Если бы в природе существовал антисептик для души, подумала она, то Габриель сгодился бы на эту роль. Она почувствовала себя чисто вымытой, и слабое жжение прекратилось. Он прав, но она по-прежнему чувствовала себя так неуверенно.

Корделия поднялась, поморщившись от боли в суставах. Головокружение вихрем поднялось в ней, словно пузырьки в стакане, наполненном игристым напитком. Она обхватила опору беседки, с которой свисали обрывки прошлогодних клематисов, ожидая, пока головокружение пройдет.

Моментально около нее оказался встревоженный Гейб.

– Что с тобой?

– Я уже старовата для таких наклонов, – усмехнувшись, сказала она. – Почему бы нам не войти в дом? Не помешает выпить по чашечке чая. И я обещала помочь Нетте, чтобы ей удалось попасть в госпиталь вовремя. Нетта страшно переживает за маленького внука, несмотря на то, что, судя по всему, опасность менингита миновала.

Она остановилась на веранде, не в силах оторвать взор от гортензий, разросшихся выше перил и напоминающих громадный розовый снежный сугроб. Бледно-розовые шток-розы оплели стену гаража, поникшие вместе с увядающей золотой осенью. Она опустилась на старый подвесной диван-качели, стоящий здесь с незапамятных времен. С тех пор, как умерла мама, она дважды обивала его материей, совсем недавно – мебельным ситцем с рисунком столистной розы. Делают ли сейчас такие диваны? Нет, наверное. Куда исчезли добрые старые вещи, такие, как автомобили, в которых чувствуешь себя, как в танке «шерман», и кухонные плиты, управляясь с которыми не надо было быть инженером? Интересно, остальные скучают по вещам так же, как и она? Или это симптом наступающих лет, когда воспоминания становятся важнее реальности?

– Сейчас не самое подходящее время для поездки: праздники и все остальное, – сказала она. – Здесь так много необходимо переделать. Организация благотворительного ужина для Хилдей… И в Мейконе я встречаюсь с Лигой женщин-избирательниц США, чтобы помочь им собрать деньги для библиотеки.

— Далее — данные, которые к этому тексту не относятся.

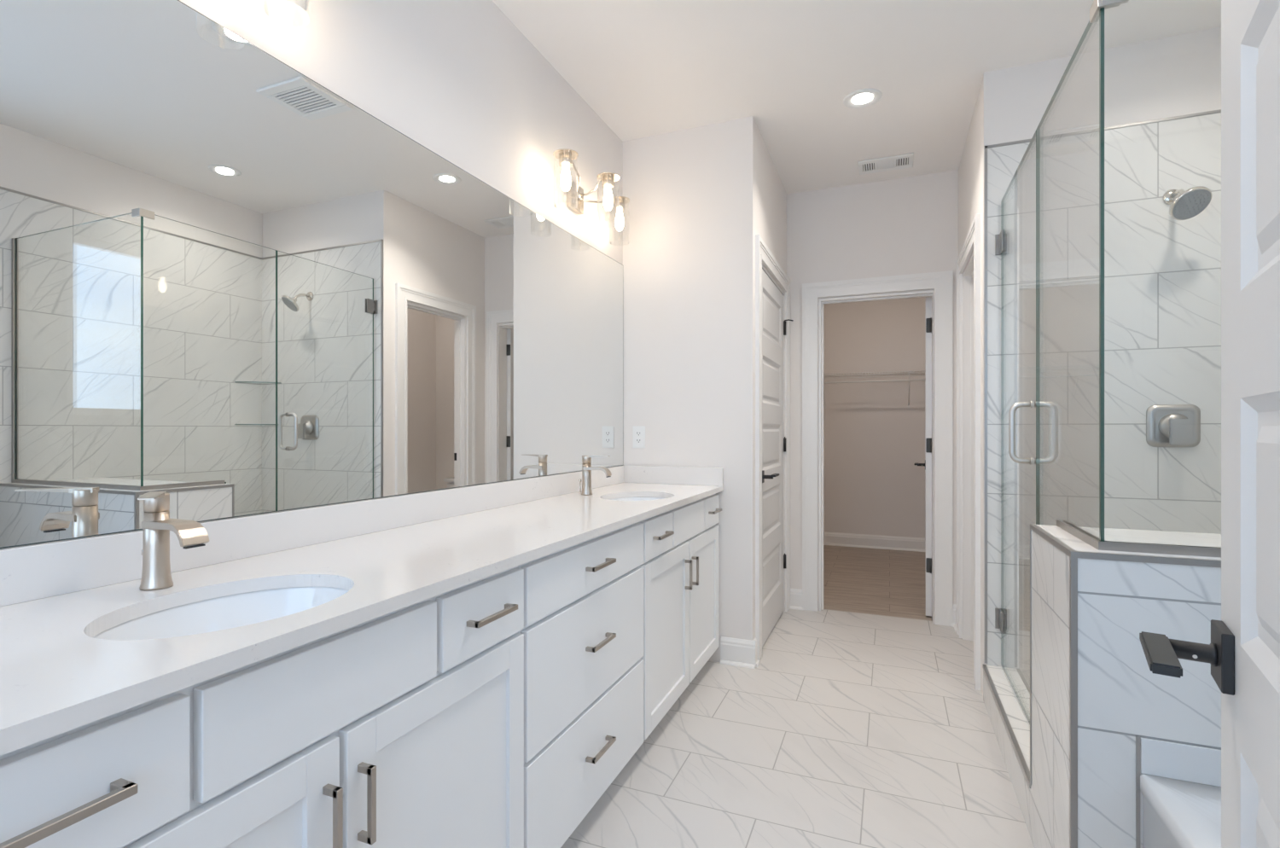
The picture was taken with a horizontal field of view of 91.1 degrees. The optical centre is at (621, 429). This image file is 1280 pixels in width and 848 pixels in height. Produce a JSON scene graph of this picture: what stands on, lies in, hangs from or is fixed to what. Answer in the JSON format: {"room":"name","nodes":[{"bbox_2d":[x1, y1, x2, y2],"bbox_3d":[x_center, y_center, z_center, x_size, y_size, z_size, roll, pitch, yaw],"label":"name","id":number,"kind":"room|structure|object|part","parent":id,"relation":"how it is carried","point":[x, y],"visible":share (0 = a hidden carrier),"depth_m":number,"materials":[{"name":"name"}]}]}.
{"room":"bathroom","nodes":[
{"label":"bathroom","id":0,"kind":"room"},
{"bbox_2d":[4,0,622,548],"bbox_3d":[-0.784,-0.194,1.737,0.100,2.787,3.979,0,0,23],"label":"wall","id":1,"kind":"structure","parent":0,"point":[457,78],"depth_m":2.13,"materials":[{"name":"paint"}]},
{"bbox_2d":[261,0,271,18],"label":"vanity light","id":2,"kind":"object","parent":1,"relation":"attached to","point":[265,6],"depth_m":1.41,"materials":[{"name":"white glass"}]},
{"bbox_2d":[298,0,310,26],"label":"vanity light","id":3,"kind":"object","parent":1,"relation":"attached to","point":[305,5],"depth_m":1.43,"materials":[{"name":"white glass"}]},
{"bbox_2d":[0,0,623,548],"bbox_3d":[-0.574,-0.354,2.092,0.006,1.100,2.958,0,0,23],"label":"wall mirror","id":4,"kind":"object","parent":1,"relation":"attached to","point":[230,288],"visible":1,"depth_m":1.41,"materials":[{"name":"grey mirror"}]},
{"bbox_2d":[0,465,624,606],"bbox_3d":[-0.577,0.243,2.067,0.020,0.092,2.968,0,0,23],"label":"backsplash","id":5,"kind":"structure","parent":1,"relation":"attached to","point":[39,571],"depth_m":1.43,"materials":[{"name":"white stone"}]},
{"bbox_2d":[552,148,629,244],"bbox_3d":[-0.121,-1.046,2.866,0.232,0.233,0.668,0,0,23],"label":"vanity light","id":6,"kind":"object","parent":1,"relation":"attached to","point":[575,194],"visible":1,"depth_m":2.83,"materials":[{"name":"glass"}]},
{"bbox_3d":[-0.233,-1.035,2.607,0.098,0.210,0.098,0,0,23],"label":"lamp shade","id":7,"kind":"part","parent":6,"relation":"part of","materials":[{"name":"clear glass"}]},
{"bbox_3d":[-0.233,-1.046,2.607,0.045,0.109,0.044,0,0,23],"label":"bulb","id":8,"kind":"part","parent":6,"relation":"part of","materials":[{"name":"white glass"}]},
{"bbox_3d":[-0.203,-1.110,2.738,0.049,0.083,0.270,0,0,4],"label":"arm","id":9,"kind":"part","parent":6,"relation":"part of","materials":[{"name":"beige metal"}]},
{"bbox_3d":[-0.132,-1.115,2.870,0.154,0.078,0.009,0,0,23],"label":"arm","id":10,"kind":"part","parent":6,"relation":"part of","materials":[{"name":"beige metal"}]},
{"bbox_3d":[-0.086,-1.110,3.013,0.049,0.083,0.270,0,0,42],"label":"arm","id":11,"kind":"part","parent":6,"relation":"part of","materials":[{"name":"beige metal"}]},
{"bbox_3d":[-0.062,-1.035,2.840,0.098,0.210,0.098,0,0,23],"label":"lamp shade","id":12,"kind":"part","parent":6,"relation":"part of","materials":[{"name":"clear glass"}]},
{"bbox_3d":[-0.062,-1.046,2.840,0.045,0.109,0.044,0,0,23],"label":"bulb","id":13,"kind":"part","parent":6,"relation":"part of","materials":[{"name":"white glass"}]},
{"bbox_3d":[-0.012,-1.035,3.126,0.098,0.210,0.098,0,0,23],"label":"lamp shade","id":14,"kind":"part","parent":6,"relation":"part of","materials":[{"name":"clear glass"}]},
{"bbox_3d":[-0.012,-1.046,3.126,0.045,0.109,0.044,0,0,23],"label":"bulb","id":15,"kind":"part","parent":6,"relation":"part of","materials":[{"name":"white glass"}]},
{"bbox_2d":[756,126,786,611],"bbox_3d":[0.862,-0.189,3.767,0.100,2.797,1.048,0,0,23],"label":"wall","id":16,"kind":"structure","parent":0,"point":[771,194],"depth_m":3.71,"materials":[{"name":"paint"}]},
{"bbox_2d":[755,234,790,661],"bbox_3d":[0.862,0.099,3.740,0.121,2.202,1.085,0,0,23],"label":"trim","id":17,"kind":"structure","parent":16,"relation":"attached to","point":[763,254],"depth_m":3.29,"materials":[{"name":"white paint"}]},
{"bbox_2d":[762,269,793,646],"bbox_3d":[0.921,0.155,3.729,0.113,2.065,0.867,0,0,23],"label":"door","id":18,"kind":"structure","parent":16,"relation":"in","point":[773,325],"depth_m":3.73,"materials":[{"name":"white paint"}]},
{"bbox_3d":[0.880,0.155,3.733,0.035,2.065,0.841,0,0,23],"label":"door","id":19,"kind":"part","parent":18,"relation":"part of","materials":[{"name":"white paint"}]},
{"bbox_3d":[0.835,0.248,3.418,0.026,0.012,0.129,0,0,23],"label":"lever","id":20,"kind":"part","parent":18,"relation":"part of","materials":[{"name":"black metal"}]},
{"bbox_2d":[560,545,1034,847],"bbox_3d":[1.310,1.250,2.838,3.087,0.100,7.650,0,0,23],"label":"floor","id":21,"kind":"structure","parent":0,"point":[850,730],"depth_m":2.37,"materials":[{"name":"tile"}]},
{"bbox_2d":[0,565,523,847],"bbox_3d":[-0.683,0.758,1.109,0.574,0.884,1.098,0,0,23],"label":"vanity cabinet","id":22,"kind":"object","parent":21,"relation":"on","point":[403,728],"visible":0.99,"depth_m":0.97,"materials":[{"name":"white paint"}]},
{"bbox_3d":[-0.588,0.404,0.642,0.031,0.011,0.150,0,0,23],"label":"handle","id":23,"kind":"part","parent":22,"relation":"part of","materials":[{"name":"silver metal"}]},
{"bbox_3d":[-0.611,0.406,0.652,0.019,0.145,0.304,0,0,23],"label":"drawer","id":24,"kind":"part","parent":22,"relation":"part of","materials":[{"name":"white paint"}]},
{"bbox_3d":[-0.565,0.804,0.759,0.019,0.627,0.537,0,0,23],"label":"door","id":25,"kind":"part","parent":22,"relation":"part of","materials":[{"name":"white paint"}]},
{"bbox_3d":[-0.447,0.616,0.971,0.031,0.125,0.011,0,0,23],"label":"handle","id":26,"kind":"part","parent":22,"relation":"part of","materials":[{"name":"silver metal"}]},
{"bbox_2d":[0,465,723,756],"bbox_3d":[-0.322,0.256,1.969,0.565,0.117,2.988,0,0,23],"label":"countertop","id":27,"kind":"structure","parent":22,"relation":"on","point":[390,554],"depth_m":1.19,"materials":[{"name":"white stone"}]},
{"bbox_2d":[137,491,209,590],"bbox_3d":[-0.828,0.202,1.111,0.152,0.174,0.101,0,0,23],"label":"faucet","id":28,"kind":"object","parent":27,"relation":"on","point":[157,524],"visible":1,"depth_m":1.13,"materials":[{"name":"silver metal"}]},
{"bbox_3d":[-0.831,0.132,1.110,0.039,0.035,0.128,0,0,-29],"label":"handle","id":29,"kind":"part","parent":28,"relation":"part of","materials":[{"name":"silver metal"}]},
{"bbox_3d":[-0.804,0.184,1.128,0.121,0.039,0.047,0,0,23],"label":"spout","id":30,"kind":"part","parent":28,"relation":"part of","materials":[{"name":"silver metal"}]},
{"bbox_2d":[93,587,348,640],"bbox_3d":[-0.649,0.394,1.057,0.334,0.160,0.451,0,0,23],"label":"sink basin","id":31,"kind":"object","parent":27,"relation":"in","point":[237,610],"visible":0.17,"depth_m":1.18,"materials":[{"name":"white ceramic"}]},
{"bbox_2d":[578,455,611,495],"bbox_3d":[-0.122,0.202,2.767,0.152,0.174,0.050,0,0,23],"label":"faucet","id":32,"kind":"object","parent":27,"relation":"on","point":[586,460],"visible":1,"depth_m":2.76,"materials":[{"name":"silver metal"}]},
{"bbox_3d":[-0.186,0.255,2.794,0.012,0.069,0.012,0,0,23],"label":"lift rod","id":33,"kind":"part","parent":32,"relation":"part of","materials":[{"name":"silver metal"}]},
{"bbox_3d":[-0.115,0.132,2.764,0.128,0.036,0.039,0,0,23],"label":"handle","id":34,"kind":"part","parent":32,"relation":"part of","materials":[{"name":"silver metal"}]},
{"bbox_3d":[-0.107,0.184,2.761,0.121,0.039,0.047,0,0,23],"label":"spout","id":35,"kind":"part","parent":32,"relation":"part of","materials":[{"name":"silver metal"}]},
{"bbox_2d":[608,496,664,500],"bbox_3d":[0.069,0.394,2.738,0.334,0.160,0.451,0,0,23],"label":"sink basin","id":36,"kind":"object","parent":27,"relation":"in","point":[633,498],"visible":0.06,"depth_m":2.93,"materials":[{"name":"white ceramic"}]},
{"bbox_3d":[-0.420,0.616,1.034,0.031,0.125,0.011,0,0,23],"label":"handle","id":37,"kind":"part","parent":22,"relation":"part of","materials":[{"name":"silver metal"}]},
{"bbox_3d":[-0.349,0.804,1.266,0.019,0.627,0.534,0,0,23],"label":"door","id":38,"kind":"part","parent":22,"relation":"part of","materials":[{"name":"white paint"}]},
{"bbox_3d":[-0.302,0.406,1.375,0.019,0.145,0.297,0,0,23],"label":"drawer","id":39,"kind":"part","parent":22,"relation":"part of","materials":[{"name":"white paint"}]},
{"bbox_3d":[-0.279,0.404,1.365,0.031,0.011,0.150,0,0,23],"label":"handle","id":40,"kind":"part","parent":22,"relation":"part of","materials":[{"name":"silver metal"}]},
{"bbox_2d":[518,521,643,847],"bbox_3d":[-0.310,0.758,1.983,0.574,0.884,0.797,0,0,23],"label":"vanity cabinet","id":41,"kind":"object","parent":21,"relation":"on","point":[583,631],"visible":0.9,"depth_m":1.78,"materials":[{"name":"white paint"}]},
{"bbox_3d":[-0.084,0.650,1.885,0.019,0.318,0.783,0,0,23],"label":"drawer","id":42,"kind":"part","parent":41,"relation":"part of","materials":[{"name":"white paint"}]},
{"bbox_3d":[-0.084,0.406,1.885,0.019,0.145,0.783,0,0,23],"label":"drawer","id":43,"kind":"part","parent":41,"relation":"part of","materials":[{"name":"white paint"}]},
{"bbox_3d":[-0.084,0.970,1.885,0.019,0.297,0.783,0,0,23],"label":"drawer","id":44,"kind":"part","parent":41,"relation":"part of","materials":[{"name":"white paint"}]},
{"bbox_3d":[-0.061,0.955,1.875,0.031,0.011,0.150,0,0,23],"label":"handle","id":45,"kind":"part","parent":41,"relation":"part of","materials":[{"name":"silver metal"}]},
{"bbox_3d":[-0.061,0.635,1.875,0.031,0.011,0.150,0,0,23],"label":"handle","id":46,"kind":"part","parent":41,"relation":"part of","materials":[{"name":"silver metal"}]},
{"bbox_3d":[-0.061,0.404,1.875,0.031,0.011,0.150,0,0,23],"label":"handle","id":47,"kind":"part","parent":41,"relation":"part of","materials":[{"name":"silver metal"}]},
{"bbox_2d":[639,493,721,740],"bbox_3d":[0.058,0.758,2.845,0.574,0.884,1.075,0,0,23],"label":"vanity cabinet","id":48,"kind":"object","parent":21,"relation":"on","point":[681,564],"visible":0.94,"depth_m":2.63,"materials":[{"name":"white paint"}]},
{"bbox_3d":[0.137,0.406,2.403,0.019,0.145,0.312,0,0,23],"label":"drawer","id":49,"kind":"part","parent":48,"relation":"part of","materials":[{"name":"white paint"}]},
{"bbox_3d":[0.160,0.404,2.393,0.031,0.011,0.150,0,0,23],"label":"handle","id":50,"kind":"part","parent":48,"relation":"part of","materials":[{"name":"silver metal"}]},
{"bbox_3d":[0.182,0.804,2.508,0.019,0.627,0.540,0,0,23],"label":"door","id":51,"kind":"part","parent":48,"relation":"part of","materials":[{"name":"white paint"}]},
{"bbox_3d":[0.286,0.622,2.689,0.031,0.125,0.011,0,0,23],"label":"handle","id":52,"kind":"part","parent":48,"relation":"part of","materials":[{"name":"silver metal"}]},
{"bbox_3d":[0.326,0.626,2.781,0.031,0.125,0.011,0,0,23],"label":"handle","id":53,"kind":"part","parent":48,"relation":"part of","materials":[{"name":"silver metal"}]},
{"bbox_3d":[0.392,0.804,3.001,0.019,0.627,0.508,0,0,23],"label":"door","id":54,"kind":"part","parent":48,"relation":"part of","materials":[{"name":"white paint"}]},
{"bbox_3d":[0.441,0.406,3.115,0.019,0.145,0.261,0,0,23],"label":"drawer","id":55,"kind":"part","parent":48,"relation":"part of","materials":[{"name":"white paint"}]},
{"bbox_3d":[0.464,0.404,3.105,0.031,0.011,0.150,0,0,23],"label":"handle","id":56,"kind":"part","parent":48,"relation":"part of","materials":[{"name":"silver metal"}]},
{"bbox_2d":[983,664,1030,836],"bbox_3d":[1.460,1.121,2.287,0.125,0.158,1.025,0,0,23],"label":"shower curb","id":57,"kind":"object","parent":21,"relation":"on","point":[1021,728],"visible":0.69,"depth_m":2.31,"materials":[{"name":"stone"}]},
{"bbox_2d":[982,663,1030,788],"bbox_3d":[1.405,1.047,2.310,0.013,0.014,1.020,0,0,23],"label":"trim","id":58,"kind":"structure","parent":57,"relation":"attached to","point":[1017,749],"depth_m":2.19,"materials":[{"name":"silver metal"}]},
{"bbox_2d":[1140,738,1221,847],"bbox_3d":[1.313,0.938,0.480,1.028,0.524,1.515,0,0,23],"label":"bathtub","id":59,"kind":"object","parent":21,"relation":"on","point":[1180,784],"visible":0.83,"depth_m":1.32,"materials":[{"name":"white ceramic"}]},
{"bbox_2d":[491,0,1221,194],"bbox_3d":[1.289,-1.637,2.848,3.134,0.100,7.650,0,0,23],"label":"ceiling","id":60,"kind":"structure","parent":0,"point":[645,67],"depth_m":2.67,"materials":[{"name":"white paint"}]},
{"bbox_2d":[843,88,882,108],"bbox_3d":[1.152,-1.583,3.004,0.176,0.006,0.176,0,0,23],"label":"recessed light","id":61,"kind":"object","parent":60,"relation":"in","point":[864,97],"visible":1,"depth_m":3.00,"materials":[{"name":"white plastic"}]},
{"bbox_2d":[857,152,913,174],"bbox_3d":[1.572,-1.582,3.738,0.300,0.010,0.196,0,0,23],"label":"ceiling vent","id":62,"kind":"object","parent":60,"relation":"in","point":[901,161],"visible":1,"depth_m":3.73,"materials":[{"name":"white plastic"}]},
{"bbox_2d":[786,169,958,623],"bbox_3d":[1.439,-0.189,4.153,1.385,2.797,0.115,0,0,23],"label":"wall","id":63,"kind":"structure","parent":0,"point":[908,225],"depth_m":4.04,"materials":[{"name":"paint"}]},
{"bbox_2d":[789,588,802,610],"bbox_3d":[1.159,1.134,4.195,0.109,0.132,0.027,0,0,23],"label":"baseboard","id":64,"kind":"structure","parent":63,"relation":"attached to","point":[795,594],"depth_m":4.19,"materials":[{"name":"white paint"}]},
{"bbox_2d":[802,270,953,626],"bbox_3d":[1.634,0.115,4.059,0.890,2.170,0.136,0,0,23],"label":"trim","id":65,"kind":"structure","parent":63,"relation":"attached to","point":[942,282],"depth_m":3.97,"materials":[{"name":"white paint"}]},
{"bbox_2d":[913,296,931,616],"bbox_3d":[2.066,0.171,4.305,0.114,2.034,0.672,0,0,27],"label":"door","id":66,"kind":"structure","parent":63,"relation":"in","point":[928,464],"depth_m":4.00,"materials":[{"name":"white paint"}]},
{"bbox_3d":[2.103,0.171,4.293,0.035,2.034,0.660,0,0,27],"label":"door","id":67,"kind":"part","parent":66,"relation":"part of","materials":[{"name":"white paint"}]},
{"bbox_2d":[951,604,956,627],"bbox_3d":[2.029,1.134,3.824,0.040,0.132,0.027,0,0,23],"label":"baseboard","id":68,"kind":"structure","parent":63,"relation":"attached to","point":[954,605],"depth_m":3.82,"materials":[{"name":"white paint"}]},
{"bbox_2d":[823,296,931,538],"bbox_3d":[2.472,-0.194,6.447,1.485,2.787,0.100,0,0,23],"label":"wall","id":69,"kind":"structure","parent":0,"point":[873,442],"depth_m":6.35,"materials":[{"name":"paint"}]},
{"bbox_2d":[823,531,925,552],"bbox_3d":[2.447,1.134,6.389,1.285,0.132,0.027,0,0,23],"label":"baseboard","id":70,"kind":"structure","parent":69,"relation":"attached to","point":[906,544],"depth_m":6.34,"materials":[{"name":"white paint"}]},
{"bbox_2d":[823,370,925,408],"bbox_3d":[2.394,-0.388,6.263,1.275,0.346,0.307,0,0,23],"label":"wire shelf","id":71,"kind":"object","parent":69,"relation":"attached to","point":[909,372],"visible":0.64,"depth_m":6.13,"materials":[{"name":"white metal"}]},
{"bbox_3d":[2.347,-0.470,6.153,1.275,0.016,0.015,0,0,23],"label":"hanging rail","id":72,"kind":"part","parent":71,"relation":"part of","materials":[{"name":"white metal"}]},
{"bbox_2d":[622,26,1221,696],"bbox_3d":[1.353,-0.194,2.939,2.887,2.787,0.110,0,0,23],"label":"wall","id":73,"kind":"structure","parent":0,"point":[689,258],"depth_m":3.23,"materials":[{"name":"paint"}]},
{"bbox_2d":[632,425,645,448],"bbox_3d":[0.092,0.041,3.413,0.072,0.120,0.008,0,0,23],"label":"wall outlet","id":74,"kind":"object","parent":73,"relation":"attached to","point":[638,433],"visible":1,"depth_m":3.41,"materials":[{"name":"white plastic"}]},
{"bbox_2d":[635,430,641,436],"bbox_3d":[0.091,0.021,3.410,0.033,0.030,0.002,0,0,23],"label":"receptacle","id":75,"kind":"object","parent":74,"relation":"attached to","point":[637,433],"depth_m":3.41,"materials":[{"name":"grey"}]},
{"bbox_2d":[635,437,641,443],"bbox_3d":[0.091,0.060,3.410,0.033,0.030,0.002,0,0,23],"label":"receptacle","id":76,"kind":"object","parent":74,"relation":"attached to","point":[638,440],"depth_m":3.41,"materials":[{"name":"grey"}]},
{"bbox_2d":[720,636,756,669],"bbox_3d":[0.589,1.134,3.191,0.178,0.132,0.027,0,0,23],"label":"baseboard","id":77,"kind":"structure","parent":73,"relation":"attached to","point":[735,652],"depth_m":3.19,"materials":[{"name":"white paint"}]},
{"bbox_2d":[753,637,760,667],"bbox_3d":[0.687,1.134,3.195,0.027,0.132,0.058,0,0,23],"label":"baseboard","id":78,"kind":"structure","parent":73,"relation":"attached to","point":[758,662],"depth_m":3.19,"materials":[{"name":"white paint"}]},
{"bbox_2d":[986,112,1221,694],"bbox_3d":[2.142,-0.024,2.558,1.137,2.447,0.008,0,0,23],"label":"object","id":79,"kind":"structure","parent":73,"relation":"attached to","point":[1162,273],"depth_m":2.61,"materials":[{"name":"stone"}]},
{"bbox_2d":[994,129,1058,726],"bbox_3d":[1.528,0.020,2.422,0.144,2.042,0.722,0,0,23],"label":"shower door","id":80,"kind":"structure","parent":79,"relation":"attached to","point":[1002,241],"depth_m":2.26,"materials":[{"name":"clear glass"}]},
{"bbox_3d":[1.526,0.015,2.417,0.010,2.031,0.710,0,0,23],"label":"door pane","id":81,"kind":"part","parent":80,"relation":"part of","materials":[{"name":"clear glass"}]},
{"bbox_3d":[1.379,0.011,2.170,0.067,0.220,0.025,0,0,23],"label":"handle","id":82,"kind":"part","parent":80,"relation":"part of","materials":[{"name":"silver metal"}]},
{"bbox_3d":[1.449,0.011,2.140,0.067,0.220,0.025,0,0,23],"label":"handle","id":83,"kind":"part","parent":80,"relation":"part of","materials":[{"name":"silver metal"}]},
{"bbox_2d":[1146,404,1200,447],"bbox_3d":[2.199,-0.015,2.484,0.172,0.172,0.082,0,0,23],"label":"shower valve","id":84,"kind":"object","parent":79,"relation":"attached to","point":[1166,425],"visible":1,"depth_m":2.50,"materials":[{"name":"silver metal"}]},
{"bbox_3d":[2.188,0.009,2.457,0.064,0.101,0.024,0,0,23],"label":"lever","id":85,"kind":"part","parent":84,"relation":"part of","materials":[{"name":"silver metal"}]},
{"bbox_2d":[1162,186,1212,220],"bbox_3d":[2.176,-0.887,2.425,0.130,0.158,0.209,0,0,23],"label":"shower","id":86,"kind":"object","parent":79,"relation":"attached to","point":[1185,205],"visible":1,"depth_m":2.38,"materials":[{"name":"silver metal"}]},
{"bbox_3d":[2.186,-0.915,2.459,0.017,0.061,0.130,0,0,23],"label":"arm","id":87,"kind":"part","parent":86,"relation":"part of","materials":[{"name":"silver metal"}]},
{"bbox_2d":[958,83,981,691],"bbox_3d":[2.391,-0.189,4.492,0.100,2.797,3.561,0,0,23],"label":"wall","id":88,"kind":"structure","parent":0,"point":[969,169],"depth_m":3.17,"materials":[{"name":"paint"}]},
{"bbox_2d":[954,610,956,633],"bbox_3d":[2.013,1.134,3.768,0.027,0.132,0.142,0,0,23],"label":"baseboard","id":89,"kind":"structure","parent":88,"relation":"attached to","point":[955,625],"depth_m":3.80,"materials":[{"name":"white paint"}]},
{"bbox_2d":[956,213,980,690],"bbox_3d":[1.859,0.103,3.273,0.121,2.194,0.878,0,0,23],"label":"trim","id":90,"kind":"structure","parent":88,"relation":"attached to","point":[968,282],"depth_m":3.57,"materials":[{"name":"white paint"}]},
{"bbox_2d":[1030,530,1221,847],"bbox_3d":[1.643,0.741,1.408,1.152,0.919,0.449,0,0,23],"label":"wall","id":91,"kind":"structure","parent":0,"point":[1120,699],"depth_m":1.40,"materials":[{"name":"tile"}]},
{"bbox_2d":[1029,523,1221,847],"bbox_3d":[1.641,0.739,1.408,1.155,0.923,0.454,0,0,23],"label":"trim","id":92,"kind":"structure","parent":91,"relation":"attached to","point":[1073,555],"depth_m":1.42,"materials":[{"name":"silver metal"}]},
{"bbox_2d":[1036,524,1221,559],"bbox_3d":[1.649,0.280,1.410,1.142,0.003,0.439,0,0,23],"label":"cap","id":93,"kind":"object","parent":91,"relation":"on","point":[1110,534],"visible":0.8,"depth_m":1.60,"materials":[{"name":"stone"}]},
{"bbox_2d":[1036,0,1221,557],"bbox_3d":[1.737,0.014,1.554,1.091,2.048,0.701,0,0,23],"label":"glass frame","id":94,"kind":"object","parent":93,"relation":"on","point":[1098,543],"visible":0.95,"depth_m":1.46,"materials":[{"name":"clear glass"}]},
{"bbox_3d":[1.251,0.018,1.773,0.010,2.039,0.681,0,0,23],"label":"pane","id":95,"kind":"part","parent":94,"relation":"part of","materials":[{"name":"clear glass"}]},
{"bbox_3d":[1.607,-0.366,1.244,1.080,1.270,0.010,0,0,23],"label":"return pane","id":96,"kind":"part","parent":94,"relation":"part of","materials":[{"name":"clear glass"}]},
{"bbox_2d":[1135,735,1140,847],"bbox_3d":[1.135,0.936,1.379,0.007,0.527,0.003,0,0,23],"label":"trim","id":97,"kind":"structure","parent":91,"relation":"attached to","point":[1137,737],"depth_m":1.38,"materials":[{"name":"silver metal"}]},
{"bbox_3d":[0.926,-0.194,-0.243,1.374,2.787,0.100,0,0,23],"label":"wall","id":98,"kind":"structure","parent":0,"visible":0},
{"bbox_2d":[1139,0,1279,847],"bbox_3d":[0.471,0.157,0.444,0.113,2.063,0.782,0,0,36],"label":"door","id":99,"kind":"structure","parent":98,"relation":"in","point":[1242,654],"depth_m":0.65,"materials":[{"name":"white paint"}]},
{"bbox_3d":[0.605,0.251,0.706,0.026,0.012,0.129,0,0,36],"label":"lever","id":100,"kind":"part","parent":99,"relation":"part of","materials":[{"name":"black metal"}]},
{"bbox_3d":[0.509,0.157,0.430,0.035,2.063,0.760,0,0,36],"label":"door","id":101,"kind":"part","parent":99,"relation":"part of","materials":[{"name":"white paint"}]},
{"bbox_3d":[2.124,-0.194,0.930,0.092,2.787,3.199,0,0,23],"label":"wall","id":102,"kind":"structure","parent":0,"visible":0},
{"bbox_2d":[984,109,1221,663],"bbox_3d":[1.552,-0.111,1.179,1.154,2.292,3.007,0,0,23],"label":"trim","id":103,"kind":"structure","parent":102,"relation":"attached to","point":[1218,110],"depth_m":2.77,"materials":[{"name":"silver metal"}]}
]}

Не говоря уже о приеме у Сисси в предстоящую субботу, – она внутренне содрогнулась от своего малодушия, что не приглашает Гейба, – которая, надо признаться, совершенно отбилась от рук. О, Господи, как же она готовится к этому событию, можно подумать, что это золотая годовщина свадьбы королевы Елизаветы и герцога Эдинбургского.